I consider myself a Ranger as I used to love participating in obstacle courses in the past (like the Spartan) and loved them.

My 2 biggest issues are diet as well as keeping on with exercise.

So my plan is to first train a bit to lose weight (currently at 103 Kgs) and secondly to eat healthier.

For the first I am currently doing 2 of the programs (Square one as well as Arms of Steel Chair edition). I am also throwing in some pushups.
After that I want to incorporate some running into my training.

For number 2 I want to try eating more like a ranger would. So no processed foods and mainly vegetables that one could find naturally.
Perhaps even create a special training program for "Gathering" the food, maybe something like 10 squats per potato and carrot and 20 high knees for a chicken to start of with.

I really hope that me writing down my foods as well as exercises I will be a bit more accountable and hope that this is the start of a wonderful adventure.
 

Aldethar

Active member
Ranger from South Africa
Pronouns: He/Him
Posts: 31
Thank you all for welcomes :)

So it seems that the accountability part is already working as I did not want to write chocolate croissant as food, so I didnt get one :D

I change the Square one with Baseline so that I can have a streamline as well as strength program running.
Finished both day 1 on level 3.
Added a few pushups as well.

For for the day was a apple, protein shake and home made pasta with bolognaise sauce.
 

Aldethar

Active member
Ranger from South Africa
Pronouns: He/Him
Posts: 31
Today went OK.
Day 2 of both Baseline and Arms of Steel completed. The squats did cause some knee issue and changed it to one legged romanian deadlifts.

Food for the day was Oats with an apple, chicken salad and a protein bar.

Going to be doing my first official weight in tomorrow :)
 

Aldethar

Active member
Ranger from South Africa
Pronouns: He/Him
Posts: 31
So yesterday was a tad of a bad day. Whenever I go on a more strict eating plan and train I get cravings and go overboard and yesterday was that day.

Normally I stop after this as I feel do down to continue, but soldiered on and did Day 5 on both of the programs... and this time I was able to do the actual squats without knee pains.

Food wise I am not sure what I all ate but I know it was way over what I was supposed to have.

Will try mixing in some protein powder with my breakfast just to get some more nutrition
 

Aldethar

Active member
Ranger from South Africa
Pronouns: He/Him
Posts: 31
So the day was good.

Did day 7 on both programs and also used ankle weights on my arms. Can definitely feel my endurance rising.

Food wise I had my oats with a apple and protein powder for breakfast.

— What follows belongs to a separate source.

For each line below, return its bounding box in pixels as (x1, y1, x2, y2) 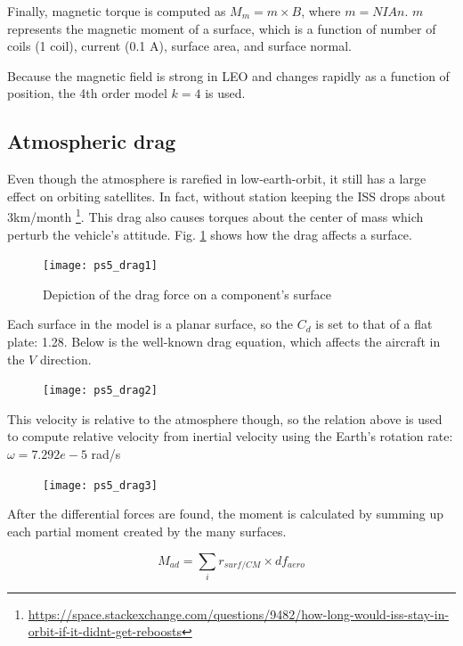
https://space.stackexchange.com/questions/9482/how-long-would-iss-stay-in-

A meal replacement for lunch and a burger for supper.

Tomorrow will be my next weight in
 

Aldethar

Active member
Ranger from South Africa
Pronouns: He/Him
Posts: 31
Finished day 9 of both of the programs as well as some extra pushups.

I was going through some of the other peoples journeys and like how some people write down their food, hence

Breakfast
Scrambled eggs with bread

Lunch
Nothing on that day

Supper
Once again pasta and bolognaise sauce

I had a look at the level 2 programs and want to continue with doing 1 strength and 1 stamina based program and will most likely settle with Arms of steel and Cardio Go. Especially since I will be starting the Couch 2 5K program as well.
 

Aldethar

Active member
Ranger from South Africa
Pronouns: He/Him
Posts: 31
Day 10 completed on both programs. Because they both had arm exercises I could really feel them... and now

Breakfast
Oats with a apple and protein powder

Lunch
Protein bar (I bought a months supply of protein bars and shakes for a very low kilojoule diet but decided against it. So still have lots of stock)

Supper
Pork filet with baby potatoes and carrots

Feeling good about this run. Because I approached it differently then last time and not exercising to see results I feel a lot better about doing the, and dont get disheartened when something goes wrong.
 

Aldethar

Active member
Ranger from South Africa
Pronouns: He/Him
Posts: 31
Day 12 done.

Shoulders are a bit more sensitive than usual , but that is OK

Breakfast
Oats with a apple and protein powder

Lunch
Protein bar

Supper
Thai red curry with the last bit of the leftover pork and some rice.

I did have some more snacks than usual with 2 bananas and a company sponsored doughnut. Seeing that I tried hard not to eat anything to sugary (I will avoid the word bad) the doughnut was delicious and well deserved :LOL:
 

Aldethar

Active member
Ranger from South Africa
Pronouns: He/Him
Posts: 31
Day 13 is behind me. with the added pushups I can really feel it

Breakfast
Oats with a apple and protein powder

Lunch
Meal replacement shake

Supper
Chicken with egg fried rice

Snack
A extra apple and another doughnut (there were some left from the previous day)

So I weight myself this morning, which is not my usual weight in day, and I went up again. Will weigh myself tomorrow again. Me scale also does the body fat % and lean muscle measurements so will be interesting to see what the weight gain was about.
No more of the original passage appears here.